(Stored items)
------------------------
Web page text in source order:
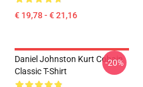
€ 19,78 - € 21,16
Daniel Johnston Kurt Cobain
Classic T-Shirt
-20%
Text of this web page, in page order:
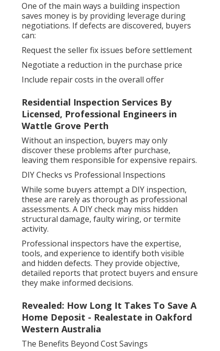
One of the main ways a building inspection
saves money is by providing leverage during
negotiations. If defects are discovered, buyers
can:
Request the seller fix issues before settlement
Negotiate a reduction in the purchase price
Include repair costs in the overall offer
Residential Inspection Services By
Licensed, Professional Engineers in
Wattle Grove Perth
Without an inspection, buyers may only
discover these problems after purchase,
leaving them responsible for expensive repairs.
DIY Checks vs Professional Inspections
While some buyers attempt a DIY inspection,
these are rarely as thorough as professional
assessments. A DIY check may miss hidden
structural damage, faulty wiring, or termite
activity.
Professional inspectors have the expertise,
tools, and experience to identify both visible
and hidden defects. They provide objective,
detailed reports that protect buyers and ensure
they make informed decisions.
Revealed: How Long It Takes To Save A
Home Deposit - Realestate in Oakford
Western Australia
The Benefits Beyond Cost Savings
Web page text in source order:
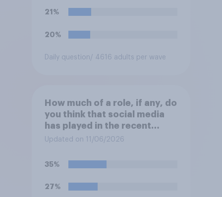
21%
20%
Daily question/ 4616 adults per wave
How much of a role, if any, do
you think that social media
has played in the recent
Belfast disorder?
Updated on 11/06/2026
35%
27%
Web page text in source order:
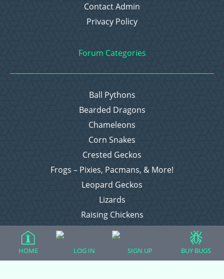
Contact Admin
Privacy Policy
Forum Categories
Ball Pythons
Bearded Dragons
Chameleons
Corn Snakes
Crested Geckos
Frogs – Pixies, Pacmans, & More!
Leopard Geckos
Lizards
Raising Chickens
Snakes
HOME LOG IN SIGN UP BUY BUGS
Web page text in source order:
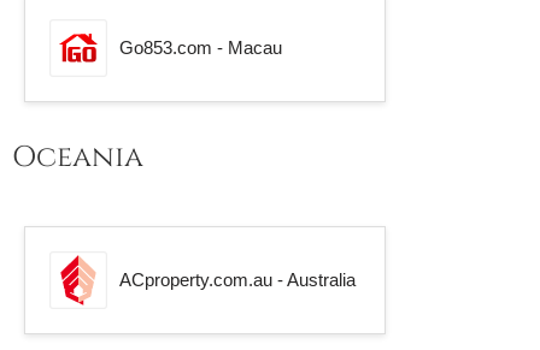
Go853.com - Macau
Oceania
ACproperty.com.au - Australia
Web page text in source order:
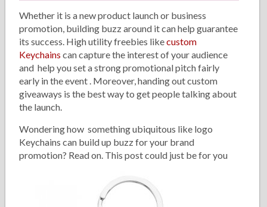
Whether it is a new product launch or business
promotion, building buzz around it can help guarantee
its success. High utility freebies likecustom
Keychains can capture the interest of your audience
and help you set a strong promotional pitch fairly
early in the event . Moreover, handing out custom
giveaways is the best way to get people talking about
the launch.
Wondering how something ubiquitous like logo
Keychains can build up buzz for your brand
promotion? Read on. This post could just be for you
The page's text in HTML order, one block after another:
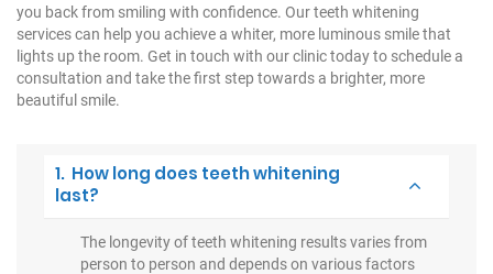
you back from smiling with confidence. Our teeth whitening
services can help you achieve a whiter, more luminous smile that
lights up the room. Get in touch with our clinic today to schedule a
consultation and take the first step towards a brighter, more
beautiful smile.
1. How long does teeth whitening
last?
The longevity of teeth whitening results varies from
person to person and depends on various factors
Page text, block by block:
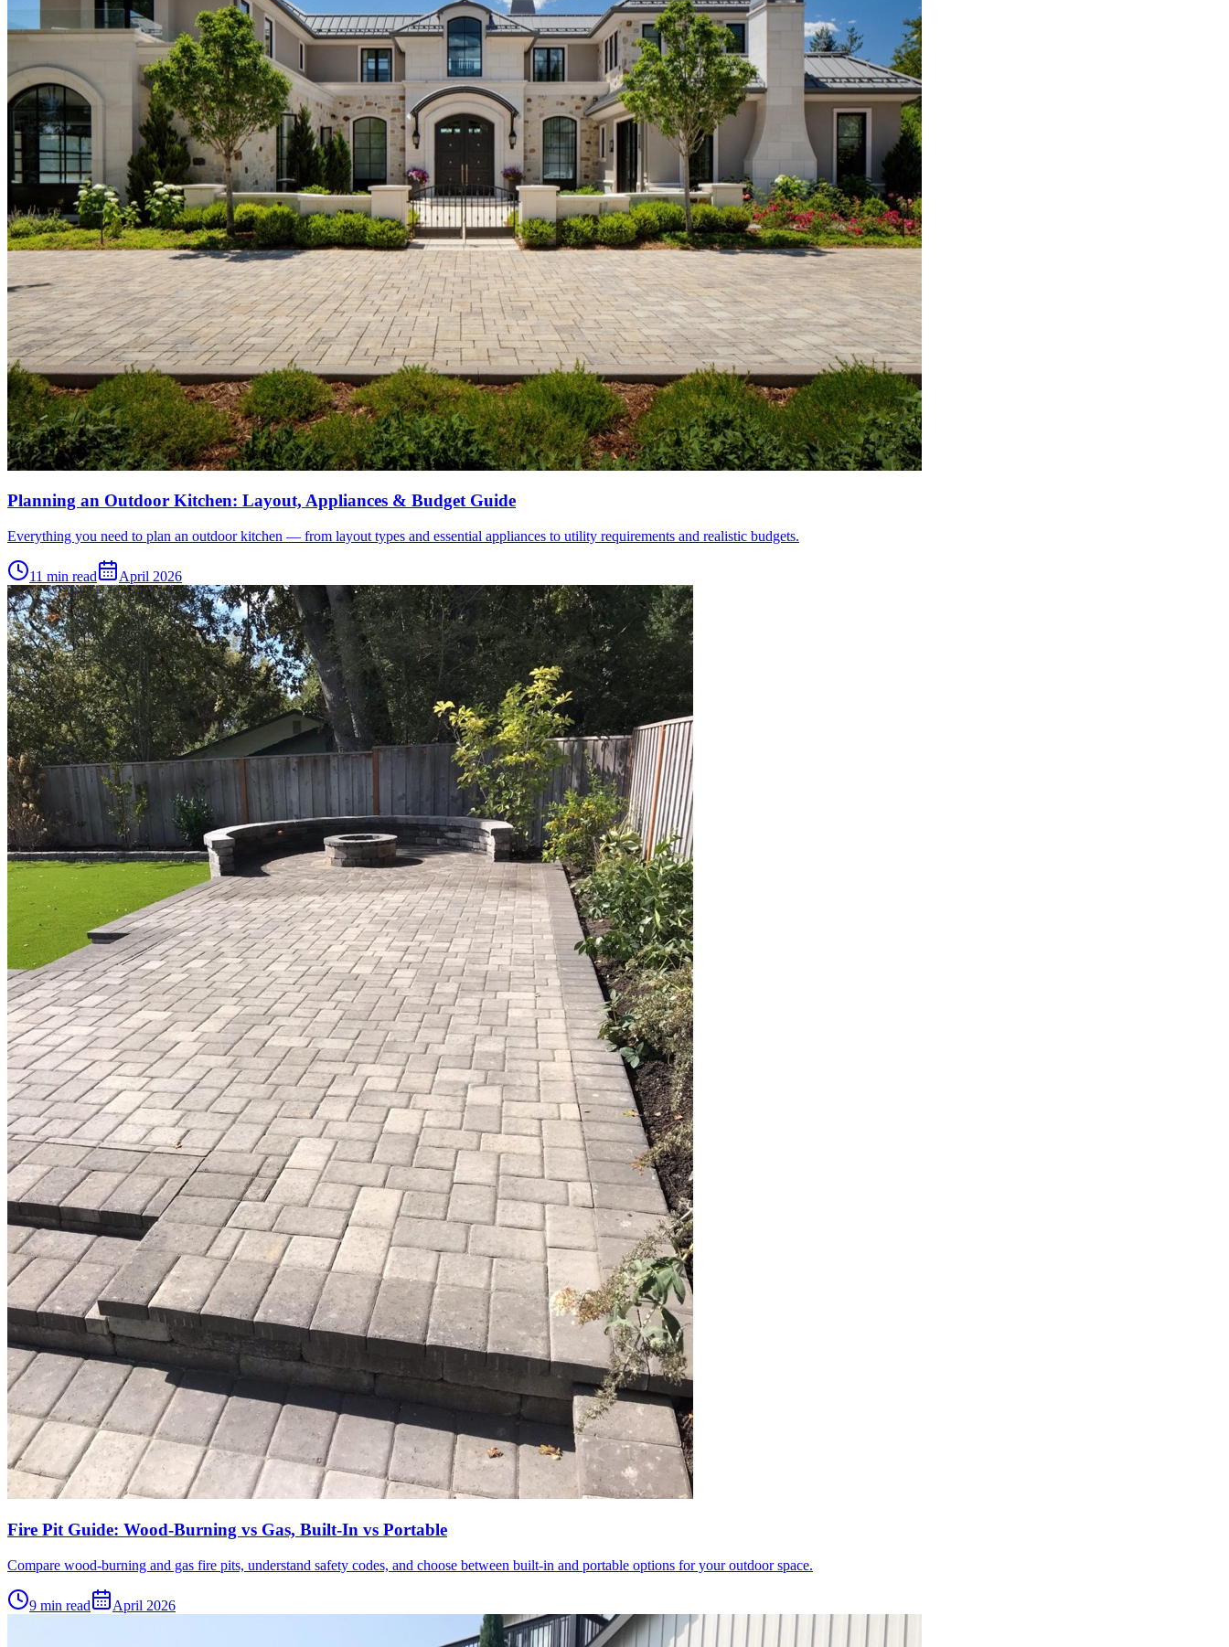
Planning an Outdoor Kitchen: Layout, Appliances & Budget Guide
Everything you need to plan an outdoor kitchen — from layout types and essential appliances to utility requirements and realistic budgets.
11 min read April 2026
Fire Pit Guide: Wood-Burning vs Gas, Built-In vs Portable
Compare wood-burning and gas fire pits, understand safety codes, and choose between built-in and portable options for your outdoor space.
9 min read April 2026
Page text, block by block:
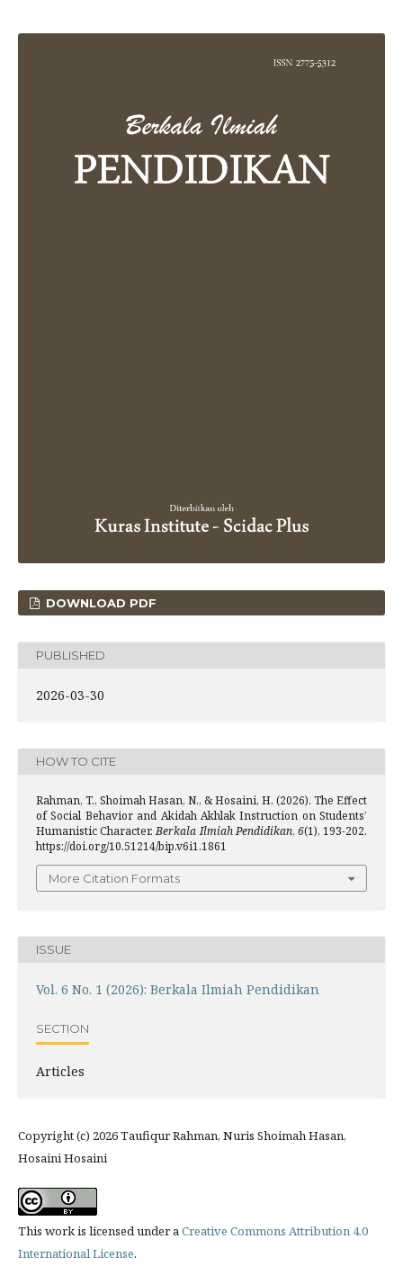
DOWNLOAD PDF
PUBLISHED
2026-03-30
HOW TO CITE
Rahman, T., Shoimah Hasan, N., & Hosaini, H. (2026). The Effect
of Social Behavior and Akidah Akhlak Instruction on Students’
Humanistic Character.Berkala Ilmiah Pendidikan, 6(1), 193-202.
https://doi.org/10.51214/bip.v6i1.1861
More Citation Formats
ISSUE
Vol. 6 No. 1 (2026): Berkala Ilmiah Pendidikan
SECTION
Articles
Copyright (c) 2026 Taufiqur Rahman, Nuris Shoimah Hasan,
Hosaini Hosaini
This work is licensed under aCreative Commons Attribution 4.0
International License.
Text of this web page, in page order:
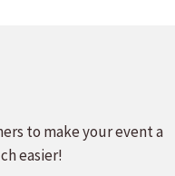
to make your event a
easier!
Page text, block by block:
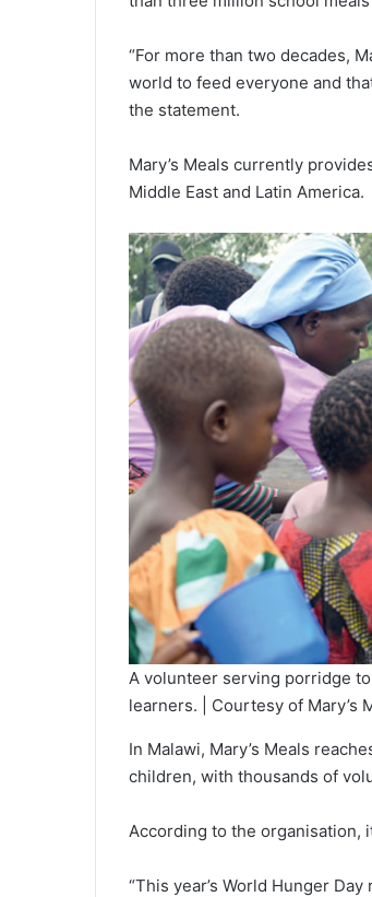
“For more than two decades,
world to feed everyone and
the statement.
Mary’s Meals currently
Middle East and Latin America.
A volunteer serving porridge
learners. | Courtesy of Mary’s
In Malawi, Mary’s Meals
children, with thousands of
According to the organisation,
“This year’s World Hunger
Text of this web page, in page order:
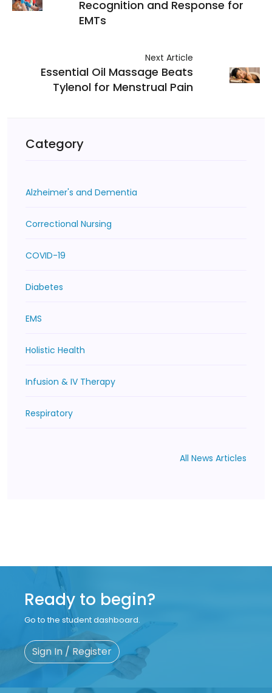
Recognition and Response for
EMTs
Next Article
Essential Oil Massage Beats
Tylenol for Menstrual Pain
Category
Alzheimer's and Dementia
Correctional Nursing
COVID-19
Diabetes
EMS
Holistic Health
Infusion & IV Therapy
Respiratory
All News Articles
Ready to begin?
Go to the student dashboard.
Sign In / Register
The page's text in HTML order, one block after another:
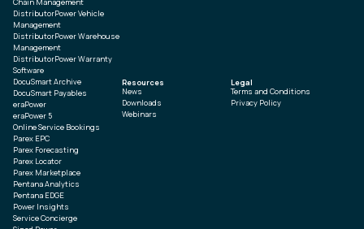
Chain Management
DistributorPower Vehicle
Management
DistributorPower Warehouse
Management
DistributorPower Warranty
Software
DocuSmart Archive
DocuSmart Payables
eraPower
eraPower 5
Online Service Bookings
Parex EPC
Parex Forecasting
Parex Locator
Parex Marketplace
Pentana Analytics
Pentana EDGE
Power Insights
Service Concierge
Resources
News
Downloads
Webinars
Legal
Terms and Conditions
Privacy Policy
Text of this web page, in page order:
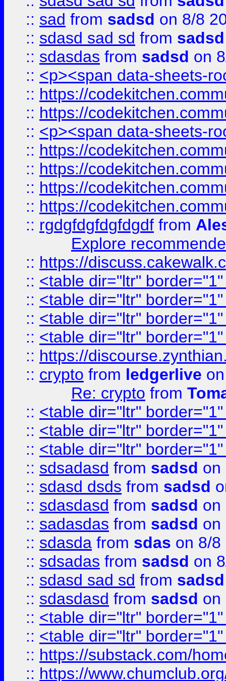
:: sad from sadsd on 8/8
:: sdasd sad sd from sadsd
:: sdasdas from sadsd on
:: <p><span data-sheets-
:: https://
:: https://
:: <p><span data-sheets-
:: https://
:: https://
:: https://
:: https://
:: rgdgfdgfdgfdgdf from
Explore
:: https://
:: <table dir="ltr"
:: <table dir="ltr"
:: <table dir="ltr"
:: <table dir="ltr"
:: https://
:: crypto from ledgerlive
Re: crypto from
:: <table dir="ltr"
:: <table dir="ltr"
:: <table dir="ltr"
:: sdsadasd from sadsd on
:: sdasd dsds from sadsd
:: sdasdasd from sadsd on
:: sadasdas from sadsd on
:: sdasda from sdas on 8/8
:: sdsadas from sadsd on
:: sdasd sad sd from sadsd
:: sdasdasd from sadsd on
:: <table dir="ltr"
:: <table dir="ltr"
:: https://substack.com/
:: https://
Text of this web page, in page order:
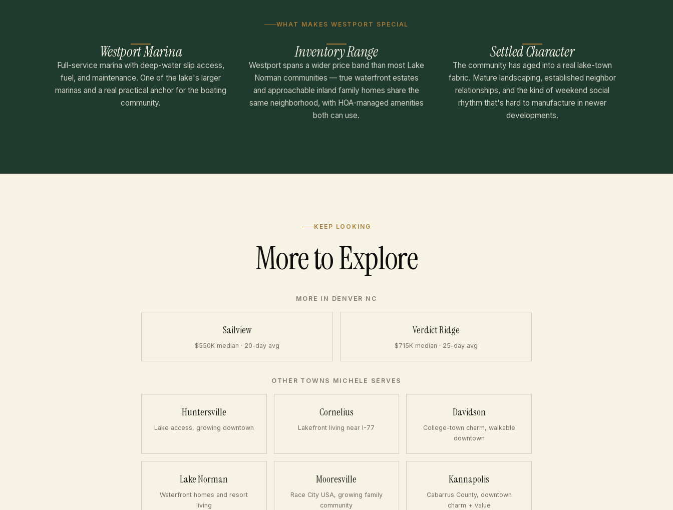
WHAT MAKES WESTPORT SPECIAL
Westport Marina
Full-service marina with deep-water slip access,
fuel, and maintenance. One of the lake's larger
marinas and a real practical anchor for the boating
community.
Inventory Range
Westport spans a wider price band than most Lake
Norman communities — true waterfront estates
and approachable inland family homes share the
same neighborhood, with HOA-managed amenities
both can use.
Settled Character
The community has aged into a real lake-town
fabric. Mature landscaping, established neighbor
relationships, and the kind of weekend social
rhythm that's hard to manufacture in newer
developments.
KEEP LOOKING
More to Explore
MORE IN DENVER NC
Sailview
$550K median · 20-day avg
Verdict Ridge
$715K median · 25-day avg
OTHER TOWNS MICHELE SERVES
Huntersville
Lake access, growing downtown
Cornelius
Lakefront living near I-77
Davidson
College-town charm, walkable
downtown
Lake Norman
Waterfront homes and resort
living
Mooresville
Race City USA, growing family
community
Kannapolis
Cabarrus County, downtown
charm + value
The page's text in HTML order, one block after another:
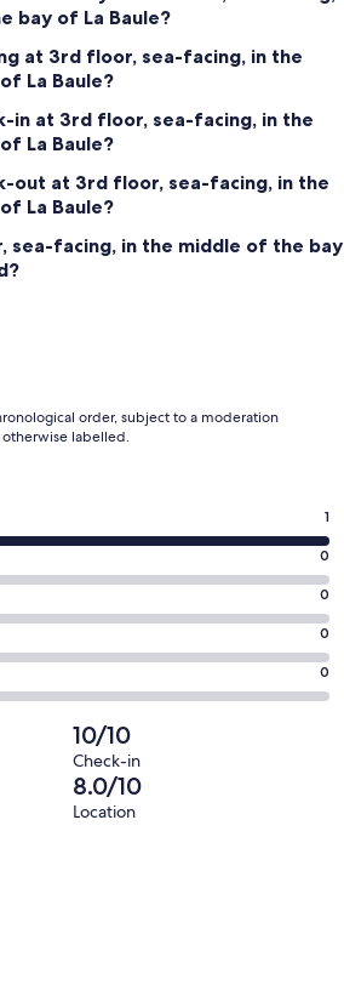
bay of La Baule?
at 3rd floor, sea-facing, in the
La Baule?
in at 3rd floor, sea-facing, in the
La Baule?
out at 3rd floor, sea-facing, in the
La Baule?
sea-facing, in the middle of the bay
order, subject to a moderation
labelled.
1
0
0
0
0
10/10
Check-in
8.0/10
Location
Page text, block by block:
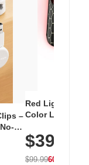
–
Red Light
Color LED
with 240 LEDs
$39.99
$99.9960% OFF
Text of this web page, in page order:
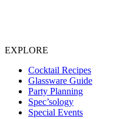
EXPLORE
Cocktail Recipes
Glassware Guide
Party Planning
Spec’sology
Special Events
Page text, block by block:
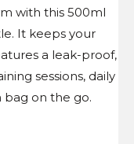
with this 500ml
It keeps your
a leak-proof,
sessions, daily
bag on the go.
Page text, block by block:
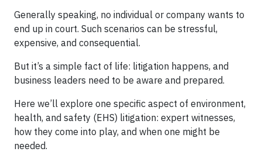
Generally speaking, no individual or company wants to
end up in court. Such scenarios can be stressful,
expensive, and consequential.
But it’s a simple fact of life: litigation happens, and
business leaders need to be aware and prepared.
Here we’ll explore one specific aspect of environment,
health, and safety (EHS) litigation: expert witnesses,
how they come into play, and when one might be
needed.
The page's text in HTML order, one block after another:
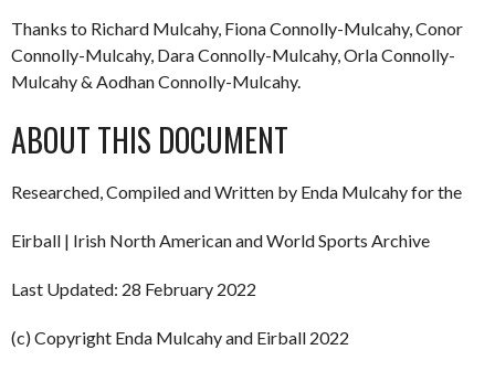
Thanks to Richard Mulcahy, Fiona Connolly-Mulcahy, Conor
Connolly-Mulcahy, Dara Connolly-Mulcahy, Orla Connolly-
Mulcahy & Aodhan Connolly-Mulcahy.
ABOUT THIS DOCUMENT
Researched, Compiled and Written by Enda Mulcahy for the
Eirball | Irish North American and World Sports Archive
Last Updated: 28 February 2022
(c) Copyright Enda Mulcahy and Eirball 2022
------------------------
• _REQUIRED ACTION_
Begin with the first line of the records and repeat every line up to the one with "assessments. A DIY check may miss hidden", counting that line too. Pictures are not part of the copy.

• _ANSWER FOR THIS EXERCISE_
Web page text in source order:
€ 19,78 - € 21,16
Daniel Johnston Kurt Cobain
Classic T-Shirt
-20%
Text of this web page, in page order:
One of the main ways a building inspection
saves money is by providing leverage during
negotiations. If defects are discovered, buyers
can:
Request the seller fix issues before settlement
Negotiate a reduction in the purchase price
Include repair costs in the overall offer
Residential Inspection Services By
Licensed, Professional Engineers in
Wattle Grove Perth
Without an inspection, buyers may only
discover these problems after purchase,
leaving them responsible for expensive repairs.
DIY Checks vs Professional Inspections
While some buyers attempt a DIY inspection,
these are rarely as thorough as professional
assessments. A DIY check may miss hidden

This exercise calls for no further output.